Records from a dataset:
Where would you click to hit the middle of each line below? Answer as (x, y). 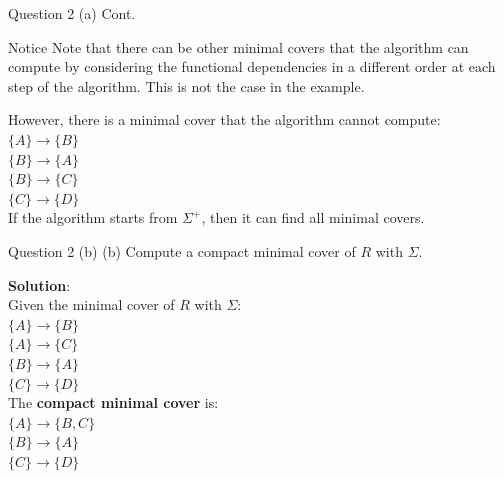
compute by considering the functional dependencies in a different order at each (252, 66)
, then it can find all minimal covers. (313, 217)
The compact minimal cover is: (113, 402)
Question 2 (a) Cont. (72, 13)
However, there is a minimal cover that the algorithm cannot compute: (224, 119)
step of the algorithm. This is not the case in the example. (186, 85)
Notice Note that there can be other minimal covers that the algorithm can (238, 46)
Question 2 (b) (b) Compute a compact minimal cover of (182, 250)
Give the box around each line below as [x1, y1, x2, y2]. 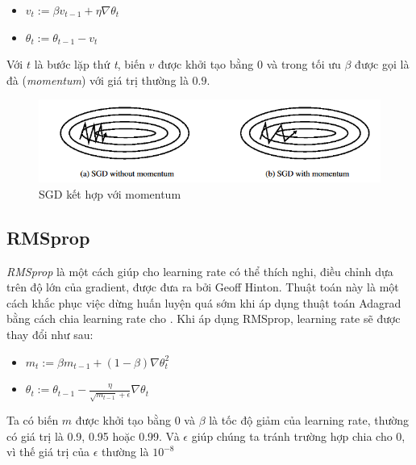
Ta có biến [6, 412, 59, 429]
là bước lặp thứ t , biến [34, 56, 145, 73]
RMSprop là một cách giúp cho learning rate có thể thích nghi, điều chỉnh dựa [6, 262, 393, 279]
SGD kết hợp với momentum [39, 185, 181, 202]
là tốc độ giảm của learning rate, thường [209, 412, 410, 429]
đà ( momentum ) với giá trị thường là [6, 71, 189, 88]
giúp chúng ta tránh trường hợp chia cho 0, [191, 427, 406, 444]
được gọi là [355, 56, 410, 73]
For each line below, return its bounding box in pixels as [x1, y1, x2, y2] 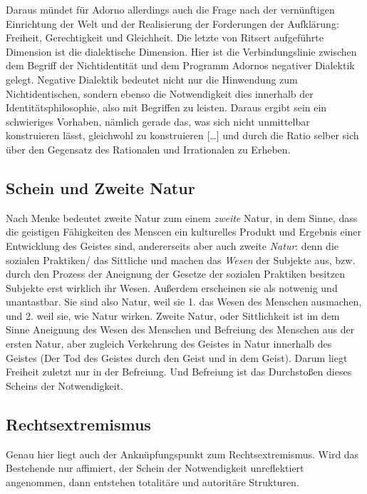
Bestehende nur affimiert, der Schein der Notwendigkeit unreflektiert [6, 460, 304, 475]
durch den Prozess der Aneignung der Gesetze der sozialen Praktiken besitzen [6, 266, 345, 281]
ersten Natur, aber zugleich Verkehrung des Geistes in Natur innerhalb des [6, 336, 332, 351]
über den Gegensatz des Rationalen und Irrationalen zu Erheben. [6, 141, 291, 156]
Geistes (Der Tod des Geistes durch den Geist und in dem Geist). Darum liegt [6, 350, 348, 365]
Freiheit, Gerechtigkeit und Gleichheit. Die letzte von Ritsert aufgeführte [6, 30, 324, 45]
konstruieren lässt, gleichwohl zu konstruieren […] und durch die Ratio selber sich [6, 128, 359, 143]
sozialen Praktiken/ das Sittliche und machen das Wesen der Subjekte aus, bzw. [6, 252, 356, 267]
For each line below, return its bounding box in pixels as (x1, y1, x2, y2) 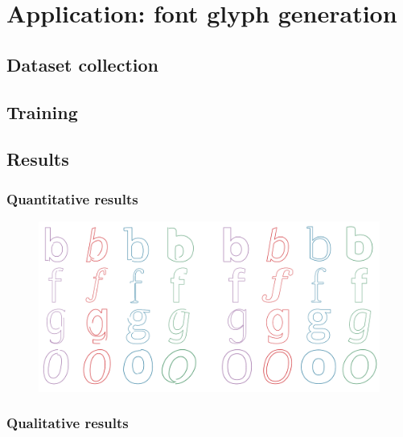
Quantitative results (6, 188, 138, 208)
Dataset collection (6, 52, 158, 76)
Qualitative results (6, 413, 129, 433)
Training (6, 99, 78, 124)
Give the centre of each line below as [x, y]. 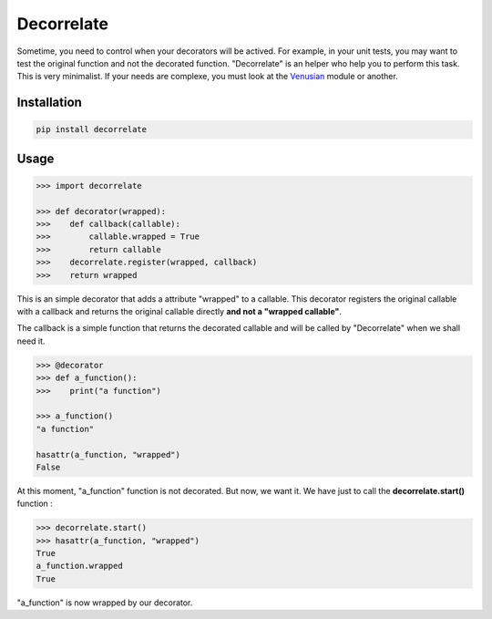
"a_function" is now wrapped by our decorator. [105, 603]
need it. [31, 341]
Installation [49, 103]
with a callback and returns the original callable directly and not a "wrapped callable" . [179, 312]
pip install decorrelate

**Work order**: Before you finish, make sure every line above has been repeated exactly and no picture remains in the copy.

**Task output**:
Where would you click to hit the middle of each line below? Answer as (x, y). 
compute by considering the functional dependencies in a different order at each (252, 66)
, then it can find all minimal covers. (313, 217)
The compact minimal cover is: (113, 402)
Question 2 (a) Cont. (72, 13)
However, there is a minimal cover that the algorithm cannot compute: (224, 119)
step of the algorithm. This is not the case in the example. (186, 85)
Notice Note that there can be other minimal covers that the algorithm can (238, 46)
Question 2 (b) (b) Compute a compact minimal cover of (182, 250)
Give the box around each line below as [x1, y1, x2, y2]. 
Ta có biến [6, 412, 59, 429]
là bước lặp thứ t , biến [34, 56, 145, 73]
RMSprop là một cách giúp cho learning rate có thể thích nghi, điều chỉnh dựa [6, 262, 393, 279]
SGD kết hợp với momentum [39, 185, 181, 202]
là tốc độ giảm của learning rate, thường [209, 412, 410, 429]
đà ( momentum ) với giá trị thường là [6, 71, 189, 88]
giúp chúng ta tránh trường hợp chia cho 0, [191, 427, 406, 444]
được gọi là [355, 56, 410, 73]
For each line below, return its bounding box in pixels as [x1, y1, x2, y2] 
Bestehende nur affimiert, der Schein der Notwendigkeit unreflektiert [6, 460, 304, 475]
durch den Prozess der Aneignung der Gesetze der sozialen Praktiken besitzen [6, 266, 345, 281]
ersten Natur, aber zugleich Verkehrung des Geistes in Natur innerhalb des [6, 336, 332, 351]
über den Gegensatz des Rationalen und Irrationalen zu Erheben. [6, 141, 291, 156]
Geistes (Der Tod des Geistes durch den Geist und in dem Geist). Darum liegt [6, 350, 348, 365]
Freiheit, Gerechtigkeit und Gleichheit. Die letzte von Ritsert aufgeführte [6, 30, 324, 45]
konstruieren lässt, gleichwohl zu konstruieren […] und durch die Ratio selber sich [6, 128, 359, 143]
sozialen Praktiken/ das Sittliche und machen das Wesen der Subjekte aus, bzw. [6, 252, 356, 267]
For each line below, return its bounding box in pixels as (x1, y1, x2, y2) 
Quantitative results (6, 188, 138, 208)
Dataset collection (6, 52, 158, 76)
Qualitative results (6, 413, 129, 433)
Training (6, 99, 78, 124)
Give the centre of each line below as [x, y]. 
"a_function" is now wrapped by our decorator. [105, 603]
need it. [31, 341]
Installation [49, 103]
with a callback and returns the original callable directly and not a "wrapped callable" . [179, 312]
pip install decorrelate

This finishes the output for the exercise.